O que acontece no sangue durante o exercício e como isso pode travar células de câncer
Pesquisa mostra que o corpo em movimento libera moléculas capazes de alterar o comportamento de células tumorais e proteger o DNA
A prática de exercícios físicos induz a liberação de substâncias bioativas na corrente sanguínea, como as mioquinas, que atuam diretamente no combate ao câncer. Essas moléculas alteram o microambiente tumoral, reduzem a proliferação celular e potencializam a ação do sistema imunológico, especialmente das células de defesa como as exterminadoras naturais (NK). Esse mecanismo biológico desacelera o avanço da doença, evidenciando o exercício como uma poderosa intervenção terapêutica complementar.
Durante muito tempo, ouvir que a atividade física previne doenças soava como um conselho genérico.
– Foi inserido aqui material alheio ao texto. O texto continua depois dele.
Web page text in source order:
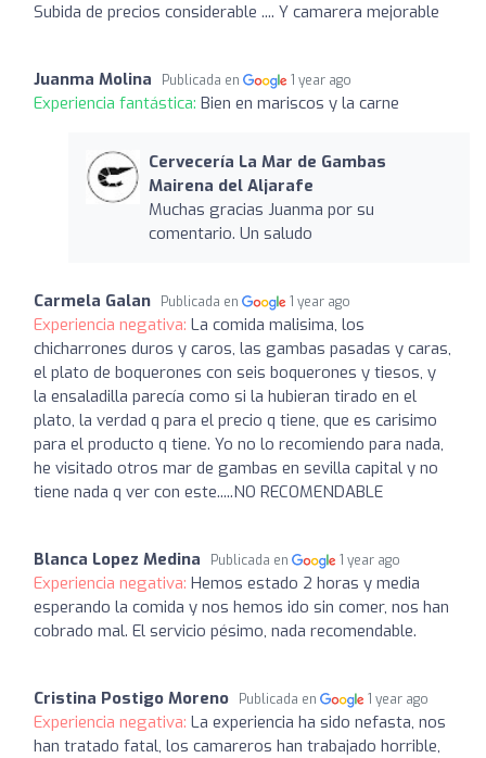
Subida de precios considerable .... Y camarera mejorable
Juanma Molina Publicada en 1 year ago
Experiencia fantástica: Bien en mariscos y la carne
Cervecería La Mar de Gambas
Mairena del Aljarafe
Muchas gracias Juanma por su
comentario. Un saludo
Carmela Galan Publicada en 1 year ago
Experiencia negativa: La comida malisima, los
chicharrones duros y caros, las gambas pasadas y caras,
el plato de boquerones con seis boquerones y tiesos, y
la ensaladilla parecía como si la hubieran tirado en el
plato, la verdad q para el precio q tiene, que es carisimo
para el producto q tiene. Yo no lo recomiendo para nada,
he visitado otros mar de gambas en sevilla capital y no
tiene nada q ver con este.....NO RECOMENDABLE
Blanca Lopez Medina Publicada en 1 year ago
Experiencia negativa: Hemos estado 2 horas y media
esperando la comida y nos hemos ido sin comer, nos han
cobrado mal. El servicio pésimo, nada recomendable.
Cristina Postigo Moreno Publicada en 1 year ago
Experiencia negativa: La experiencia ha sido nefasta, nos
han tratado fatal, los camareros han trabajado horrible,
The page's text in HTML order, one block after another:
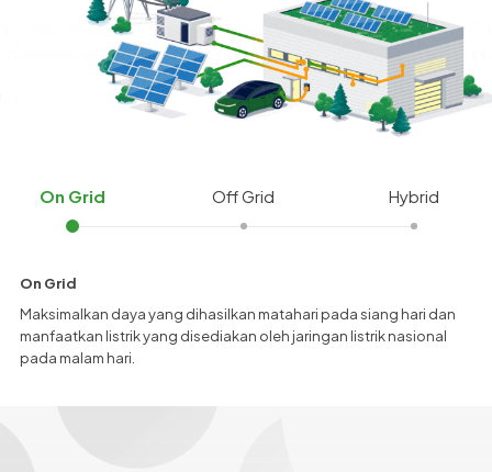
On Grid Off Grid Hybrid
On Grid
Maksimalkan daya yang dihasilkan matahari pada siang hari dan
manfaatkan listrik yang disediakan oleh jaringan listrik nasional
pada malam hari.
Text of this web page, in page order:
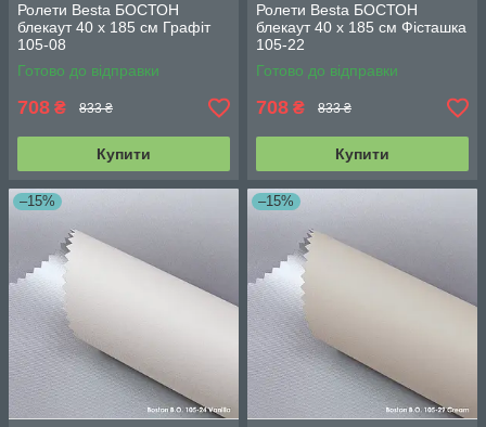
Ролети Besta БОСТОН
блекаут 40 х 185 см Графіт
105-08
Готово до відправки
708 ₴ 833 ₴
Купити
Ролети Besta БОСТОН
блекаут 40 х 185 см Фісташка
105-22
Готово до відправки
708 ₴ 833 ₴
Купити
–15% –15%
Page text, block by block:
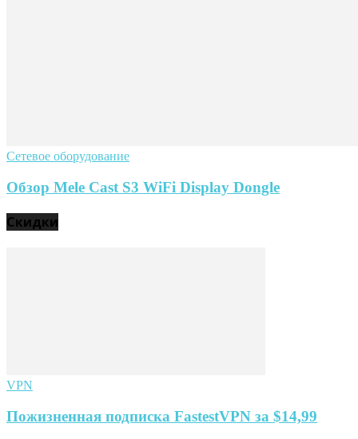
Сетевое оборудование
Обзор Mele Cast S3 WiFi Display Dongle
Скидки
VPN
Пожизненная подписка FastestVPN за $14,99
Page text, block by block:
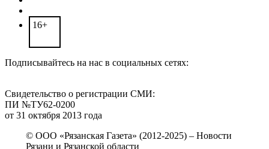
16+
Подписывайтесь на нас в социальных сетях:
Свидетельство о регистрации СМИ:
ПИ №ТУ62-0200
от 31 октября 2013 года
© ООО «Рязанская Газета» (2012-2025) – Новости
Рязани и Рязанской области
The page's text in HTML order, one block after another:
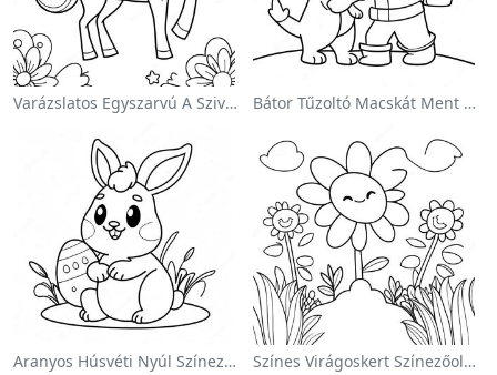
Varázslatos Egyszarvú A Szivárvány Színezőoldalon Bátor Tűzoltó Macskát Ment Színezőlap
Aranyos Húsvéti Nyúl Színezőoldalon Színes Virágoskert Színezőoldalon
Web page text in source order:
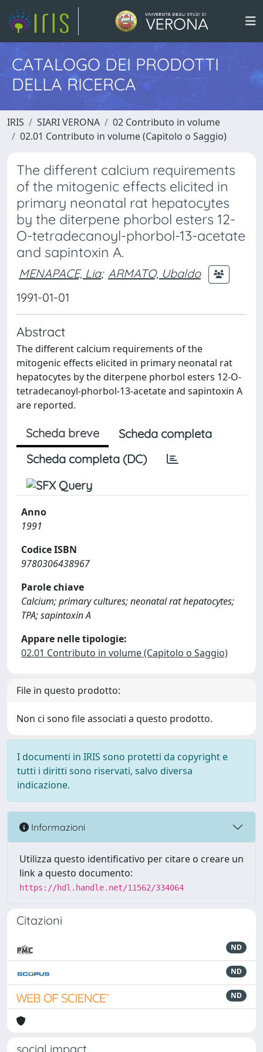
CATALOGO DEI PRODOTTI
DELLA RICERCA
IRIS SIARI VERONA
02 Contributo in volume
02.01 Contributo in volume (Capitolo o Saggio)
The different calcium requirements
of the mitogenic effects elicited in
primary neonatal rat hepatocytes
by the diterpene phorbol esters 12-
O-tetradecanoyl-phorbol-13-acetate
and sapintoxin A.
MENAPACE, Lia; ARMATO, Ubaldo
1991-01-01
Abstract
The different calcium requirements of the
mitogenic effects elicited in primary neonatal rat
hepatocytes by the diterpene phorbol esters 12-O-
tetradecanoyl-phorbol-13-acetate and sapintoxin A
are reported.
Scheda breve
Scheda completa
Scheda completa (DC)
Anno
1991
Codice ISBN
9780306438967
Parole chiave
Calcium; primary cultures; neonatal rat hepatocytes;
TPA; sapintoxin A
Appare nelle tipologie:
02.01 Contributo in volume (Capitolo o Saggio)
File in questo prodotto:
Non ci sono file associati a questo prodotto.
I documenti in IRIS sono protetti da copyright e
tutti i diritti sono riservati, salvo diversa
indicazione.
Informazioni
Utilizza questo identificativo per citare o creare un
link a questo documento:
https://hdl.handle.net/11562/334064
Citazioni
ND
ND
ND
social impact
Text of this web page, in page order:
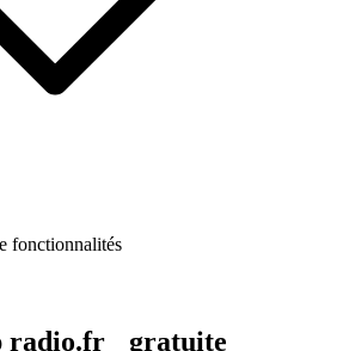
fonctionnalités
radio.fr gratuite
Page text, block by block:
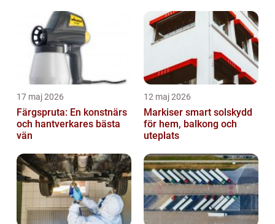
17 maj 2026
Färgspruta: En konstnärs
och hantverkares bästa
vän
12 maj 2026
Markiser smart solskydd
för hem, balkong och
uteplats
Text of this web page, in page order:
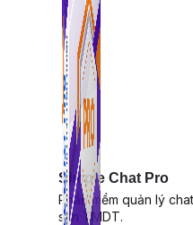
Simple Chat Pro
Phần mềm quản lý
sàn TMDT.
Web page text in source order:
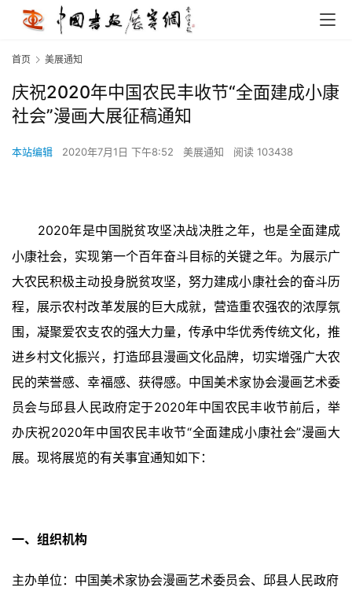
首页 美展通知
庆祝2020年中国农民丰收节“全面建成小康
社会”漫画大展征稿通知
本站编辑 2020年7月1日 下午8:52 美展通知 阅读 103438
2020年是中国脱贫攻坚决战决胜之年，也是全面建成
小康社会，实现第一个百年奋斗目标的关键之年。为展示广
大农民积极主动投身脱贫攻坚，努力建成小康社会的奋斗历
程，展示农村改革发展的巨大成就，营造重农强农的浓厚氛
围，凝聚爱农支农的强大力量，传承中华优秀传统文化，推
进乡村文化振兴，打造邱县漫画文化品牌，切实增强广大农
民的荣誉感、幸福感、获得感。中国美术家协会漫画艺术委
员会与邱县人民政府定于2020年中国农民丰收节前后，举
办庆祝2020年中国农民丰收节“全面建成小康社会”漫画大
展。现将展览的有关事宜通知如下：
一、组织机构
主办单位：中国美术家协会漫画艺术委员会、邱县人民政府
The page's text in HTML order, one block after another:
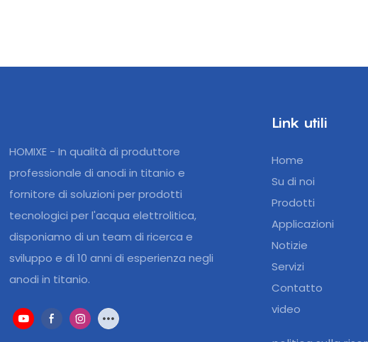
HOMIXE - In qualità di produttore
professionale di anodi in titanio e
fornitore di soluzioni per prodotti
tecnologici per l'acqua elettrolitica,
disponiamo di un team di ricerca e
sviluppo e di 10 anni di esperienza negli
anodi in titanio.
Link utili
Home
Su di noi
Prodotti
Applicazioni
Notizie
Servizi
Contatto
video
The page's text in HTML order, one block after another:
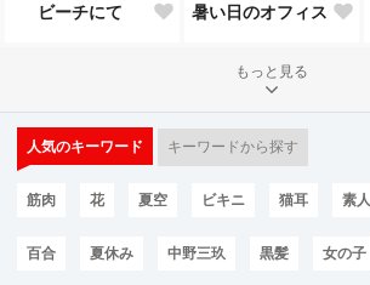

Era muito comum ouvir que faz bem para tudo, não havia explicação do real motivo. Contudo, a ciência finalmente começou a preencher esse vazio com dados surpreendentes.
Um estudo publicado no International Journal of Cancer revelou que o treino não age apenas de forma indireta, como no controle do peso. Isso porque, o movimento muda diretamente o que circula no nosso sangue. E essas transformações conseguem conversar frente a frente com células tumorais.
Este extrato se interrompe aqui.